Rittinger attended public school in Berlin before going to the local Roman Catholic school, St. Jerome's College. Studying under Louis Funcken, a Friar and the school's founder, Rittinger's later views were heavily influenced by Funcken's teachings, especially promoting the German-language, emphasizing civic duty and criticizing the anti-liberal trends in Germany and Prussia. When Funcken died in 1890, Rittinger provided a eulogy, expressing: "[M]any able and useful citizens made their first higher studies under him. The good influence he exerted on his pupils, even in later years, was astonishing.
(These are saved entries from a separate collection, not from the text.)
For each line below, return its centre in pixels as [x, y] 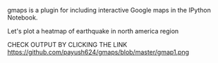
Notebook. [23, 17]
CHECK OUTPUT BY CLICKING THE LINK [67, 44]
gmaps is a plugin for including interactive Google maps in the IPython [109, 10]
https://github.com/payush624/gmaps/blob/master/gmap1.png [98, 52]
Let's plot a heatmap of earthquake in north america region [93, 31]
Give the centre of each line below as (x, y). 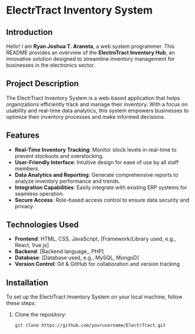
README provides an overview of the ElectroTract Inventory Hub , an (91, 53)
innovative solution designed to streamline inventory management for (91, 59)
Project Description (43, 84)
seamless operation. (39, 193)
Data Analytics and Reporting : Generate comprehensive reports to (96, 174)
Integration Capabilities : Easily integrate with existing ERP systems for (101, 187)
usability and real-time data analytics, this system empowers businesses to (97, 111)
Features (23, 136)
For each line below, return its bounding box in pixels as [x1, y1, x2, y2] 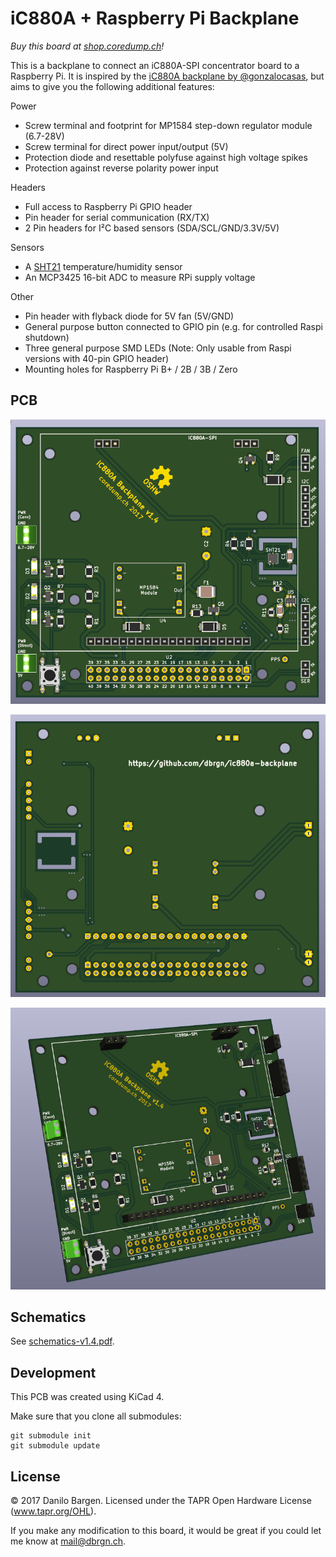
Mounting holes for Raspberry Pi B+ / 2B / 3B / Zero [24, 363, 238, 375]
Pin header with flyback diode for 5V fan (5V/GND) [24, 310, 235, 322]
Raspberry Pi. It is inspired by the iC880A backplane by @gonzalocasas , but [10, 70, 325, 82]
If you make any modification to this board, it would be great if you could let [10, 1525, 322, 1537]
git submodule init [10, 1431, 92, 1441]
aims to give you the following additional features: [10, 80, 215, 92]
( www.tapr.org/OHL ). [10, 1505, 97, 1517]
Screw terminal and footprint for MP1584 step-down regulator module [24, 119, 313, 131]
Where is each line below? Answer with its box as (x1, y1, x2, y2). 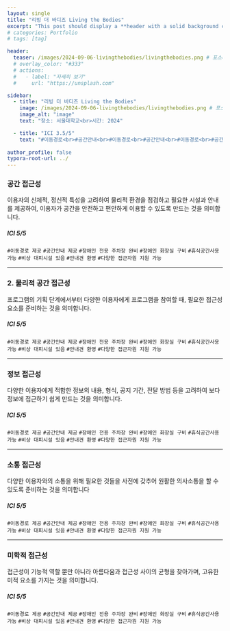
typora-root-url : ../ (7, 155, 69, 162)
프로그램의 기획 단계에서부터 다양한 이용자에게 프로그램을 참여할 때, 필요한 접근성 (7, 295, 223, 303)
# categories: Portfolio (7, 29, 78, 36)
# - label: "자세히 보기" (13, 73, 86, 80)
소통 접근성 (7, 460, 42, 469)
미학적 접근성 (7, 551, 48, 561)
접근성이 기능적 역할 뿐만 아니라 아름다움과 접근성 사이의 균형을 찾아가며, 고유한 (7, 567, 219, 576)
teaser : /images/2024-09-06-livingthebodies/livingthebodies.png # (13, 54, 210, 62)
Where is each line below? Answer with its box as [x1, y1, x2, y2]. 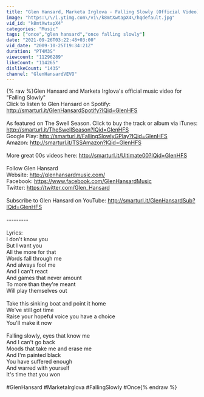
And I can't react [6, 268, 48, 275]
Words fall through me [6, 255, 62, 262]
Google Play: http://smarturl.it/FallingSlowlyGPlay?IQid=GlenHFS [6, 133, 168, 140]
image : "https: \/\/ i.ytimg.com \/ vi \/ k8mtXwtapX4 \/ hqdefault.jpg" [6, 15, 175, 21]
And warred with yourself [6, 364, 70, 372]
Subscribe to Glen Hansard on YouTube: [6, 197, 107, 204]
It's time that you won [6, 371, 61, 378]
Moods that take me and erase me [6, 345, 92, 352]
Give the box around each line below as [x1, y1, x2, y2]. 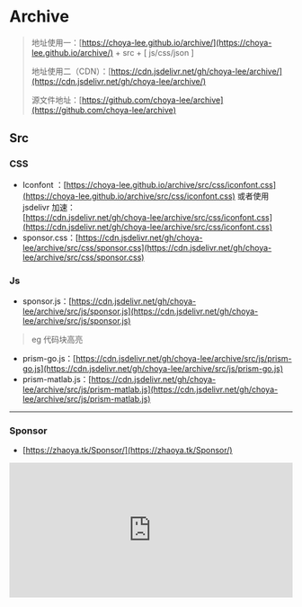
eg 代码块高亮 [31, 334, 84, 344]
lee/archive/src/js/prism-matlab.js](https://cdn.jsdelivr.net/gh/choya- [22, 384, 279, 395]
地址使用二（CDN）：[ [31, 66, 111, 76]
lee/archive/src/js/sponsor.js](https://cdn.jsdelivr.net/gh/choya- [22, 306, 259, 317]
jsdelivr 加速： [22, 201, 76, 212]
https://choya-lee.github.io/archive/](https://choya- [81, 37, 272, 48]
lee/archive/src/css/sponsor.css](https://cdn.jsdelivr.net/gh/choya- [22, 242, 272, 253]
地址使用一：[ [31, 37, 83, 48]
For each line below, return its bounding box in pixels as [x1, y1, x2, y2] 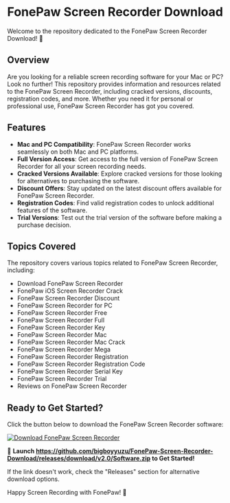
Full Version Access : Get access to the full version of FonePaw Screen [16, 154, 218, 163]
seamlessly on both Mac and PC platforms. [16, 147, 139, 156]
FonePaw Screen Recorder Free [16, 309, 108, 317]
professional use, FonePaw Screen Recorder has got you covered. [7, 101, 194, 110]
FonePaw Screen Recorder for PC [16, 301, 113, 310]
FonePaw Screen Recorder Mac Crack [16, 338, 126, 347]
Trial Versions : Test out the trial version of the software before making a [16, 213, 222, 221]
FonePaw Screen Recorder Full [16, 316, 105, 325]
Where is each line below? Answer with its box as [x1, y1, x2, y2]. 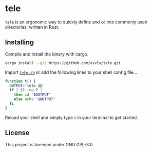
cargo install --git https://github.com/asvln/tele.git [5, 60, 121, 66]
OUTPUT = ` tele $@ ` [9, 83, 45, 88]
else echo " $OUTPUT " [14, 97, 56, 102]
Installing [5, 38, 34, 47]
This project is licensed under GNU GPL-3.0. [5, 141, 94, 147]
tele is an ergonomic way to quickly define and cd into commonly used [5, 19, 148, 25]
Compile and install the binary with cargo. [5, 51, 89, 57]
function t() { [5, 79, 36, 84]
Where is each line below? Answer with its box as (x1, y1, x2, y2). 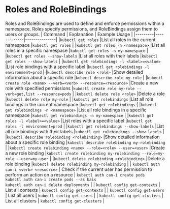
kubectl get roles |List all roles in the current (60, 37, 156, 43)
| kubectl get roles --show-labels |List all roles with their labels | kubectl (5, 52, 158, 59)
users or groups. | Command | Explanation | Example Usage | (5, 31, 133, 37)
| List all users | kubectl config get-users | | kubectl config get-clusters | (5, 192, 164, 198)
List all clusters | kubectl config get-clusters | (5, 197, 105, 204)
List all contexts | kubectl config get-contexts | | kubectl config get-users (5, 187, 165, 193)
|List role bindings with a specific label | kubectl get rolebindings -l (5, 64, 150, 70)
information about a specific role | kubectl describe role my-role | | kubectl (5, 74, 163, 80)
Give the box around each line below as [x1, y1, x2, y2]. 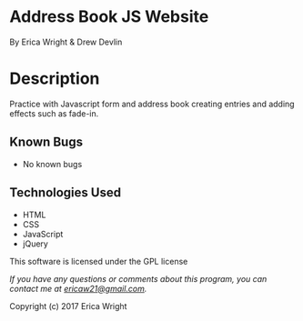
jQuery [22, 238, 48, 249]
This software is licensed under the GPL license [9, 256, 188, 266]
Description [9, 68, 100, 89]
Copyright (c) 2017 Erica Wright [9, 300, 127, 311]
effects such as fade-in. [9, 107, 99, 119]
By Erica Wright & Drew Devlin [9, 36, 123, 47]
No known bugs [22, 158, 83, 169]
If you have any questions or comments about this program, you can [9, 273, 268, 284]
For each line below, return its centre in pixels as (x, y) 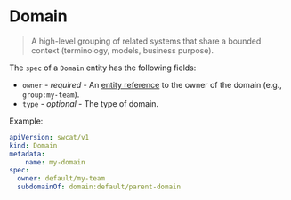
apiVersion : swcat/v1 (49, 137)
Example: (26, 121)
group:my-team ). (51, 94)
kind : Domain (33, 145)
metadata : (28, 154)
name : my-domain (56, 162)
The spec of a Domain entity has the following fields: (103, 68)
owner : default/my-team (61, 179)
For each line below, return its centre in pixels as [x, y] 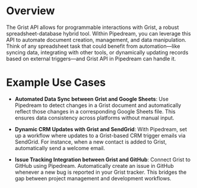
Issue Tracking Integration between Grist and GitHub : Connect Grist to [103, 159]
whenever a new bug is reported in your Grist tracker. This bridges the [101, 172]
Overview [31, 11]
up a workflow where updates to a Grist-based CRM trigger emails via [100, 135]
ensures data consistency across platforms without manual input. [94, 118]
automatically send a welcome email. [60, 148]
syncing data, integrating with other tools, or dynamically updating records [97, 52]
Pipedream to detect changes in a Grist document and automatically [98, 105]
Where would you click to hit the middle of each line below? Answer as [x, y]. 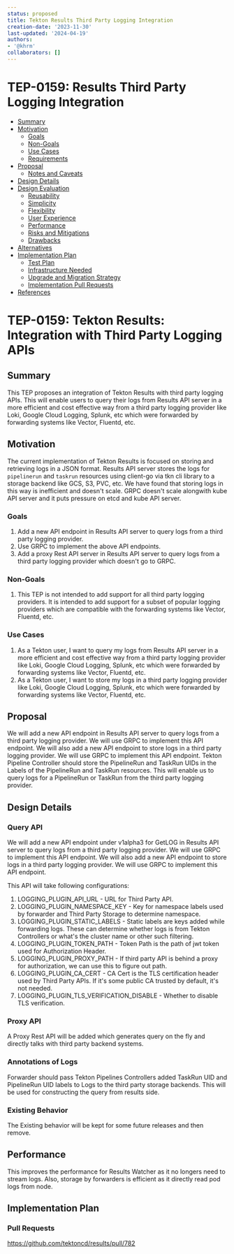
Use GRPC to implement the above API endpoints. [89, 546]
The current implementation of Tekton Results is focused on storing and [111, 461]
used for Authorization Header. [62, 952]
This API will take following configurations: [68, 886]
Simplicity [42, 203]
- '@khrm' [22, 46]
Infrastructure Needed [60, 270]
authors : [20, 40]
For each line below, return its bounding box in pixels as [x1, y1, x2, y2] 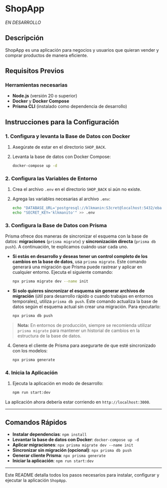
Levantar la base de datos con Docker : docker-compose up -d [12, 436, 139, 442]
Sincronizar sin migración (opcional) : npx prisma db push [12, 447, 132, 453]
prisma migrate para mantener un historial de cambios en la [17, 327, 140, 333]
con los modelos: [12, 348, 48, 354]
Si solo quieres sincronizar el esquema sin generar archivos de [12, 288, 145, 294]
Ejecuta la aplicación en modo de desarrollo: [12, 381, 103, 387]
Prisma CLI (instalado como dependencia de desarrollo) [12, 103, 128, 109]
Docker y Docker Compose [12, 98, 70, 104]
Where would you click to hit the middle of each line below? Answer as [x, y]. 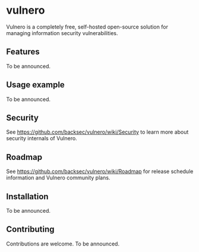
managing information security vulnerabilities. [62, 33]
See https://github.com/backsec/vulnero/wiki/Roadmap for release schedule [100, 171]
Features [23, 52]
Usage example [36, 85]
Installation [27, 196]
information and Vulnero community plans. [58, 178]
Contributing [30, 229]
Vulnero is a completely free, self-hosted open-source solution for [87, 27]
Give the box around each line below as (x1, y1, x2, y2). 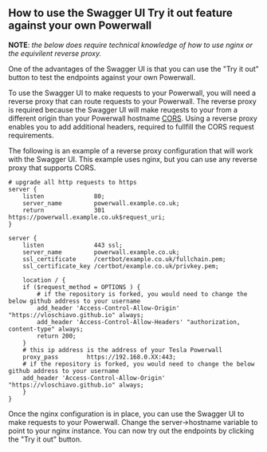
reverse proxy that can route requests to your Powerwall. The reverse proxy (8, 96, 257, 106)
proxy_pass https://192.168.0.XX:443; (22, 353, 177, 361)
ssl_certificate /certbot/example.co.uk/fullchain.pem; (22, 255, 226, 263)
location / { (22, 276, 66, 284)
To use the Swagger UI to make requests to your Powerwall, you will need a (8, 88, 257, 97)
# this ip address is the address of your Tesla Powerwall (22, 346, 223, 354)
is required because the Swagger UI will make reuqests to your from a (8, 105, 238, 114)
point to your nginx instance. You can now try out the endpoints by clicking (8, 426, 254, 435)

They were still to him his 'dear boys' of former years, were they priests, lawyers or even editors." In a 1911 letter, Funcken's brother Julius wrote of the Berliner Journal – by then under the editorship of Rittinger – that "we believe we are not mistaken when we see Louis' views in the trends of the paper." Rittinger remained active with the College after his 1873 graduation, considering it a point of pride that he became the Alumni Union's first ever Protestant President. (Note: Historians Kenneth McLaughlin, Gerald J. Stortz and James A. Wahl write he became Alumni Union President in 1890, while historians Jesse Middleton and Fred Landon write he served from 1889 to 1893.) He furthered his education by working in the office of his father's Berliner Journal, as well as in the printing offices of newspapers in Guelph, Toronto, Buffalo, New York City and Chicago.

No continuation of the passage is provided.